On July 1, TSMC recently confirmed to foreign technology media TechCrunch that the company was attacked by a cyber attack and some data was leaked.
A TSMC spokesperson said the cybersecurity incident resulted in a data breach “related to the initial setup and configuration of servers,” but that TSMC customer information was not affected.
Extortion group LockBit claimed responsibility for the security breach, listing the data on its website and demanding a ransom of $70 million.
LockBit said that if TSMC does not pay, it will also release passwords and login information. LockBit said the data was stolen from Kinmax Technology, which provides TSMC with IT services such as networking, cloud computing, storage and database management.
In recent years, global industrial security incidents have occurred frequently: different types of security threats such as malware, data breaches, and new ransomware attacks have taken turns:
In September 2020, Tal Semiconductor, an Israeli chip foundry, was attacked by a cyber attack, and in order to prevent the impact from expanding, the company suspended some servers and facilities; In November 2021, Danish wind turbine giant Vestas suffered a cyberattack that damaged part of its internal IT infrastructure and led to an as-yet-unspecified data breach; In March 2022, Japan’s Toyota supplier “Kojima Stamping Industry Co., LTD.” was attacked by a cyber attack, resulting in the shutdown of all 14 Toyota factories in Japan; In late May 2022, Foxconn’s production plant in Tijuana (Mexico) was attacked by ransomware and demanded to pay a ransom. These industrial Internet security incidents have affected the normal operation of the economy and society, and also sounded the alarm for China’s industrial security. Therefore, it is urgent to improve the security capability of China’s industrial Internet. In May 2023, Dragos, the first unicorn in the global industrial security market headquartered in Maryland, USA, suffered a suspected ransomware attack, in which a known ransomware criminal organization attempted to undermine Dragos’ security defense system and infiltrate Intranet encryption devices.
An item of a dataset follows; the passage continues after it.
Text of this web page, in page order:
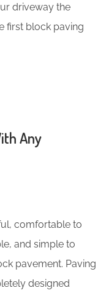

With the increasing awareness of global industrial information security risks and the increasing perfection of government regulations, the market size of global industrial information security products continues to expand, the growth rate of service market is accelerating, and the industrial ecosystem and market structure are further improved.
In recent years, under the joint promotion of national policies, industry laws and regulations and enterprise business needs, the digitalization and production automation transformation of industrial enterprises have been further accelerated, and industrial safety has become particularly important as the basis for the stable operation of enterprise business. Among them, industrial control security audit, as a key part of industrial network security construction, has been attached importance by many end users. It is precisely because of its important position in the construction of industrial safety, users have put forward higher requirements for its product performance, function, scene adaptation and other aspects of the ability. In the future, industrial control safety audit products will develop in the direction of intelligence, automation, visualization, coordination and industry on the basis of original capabilities, and truly help users solve security problems on the basis of compliance.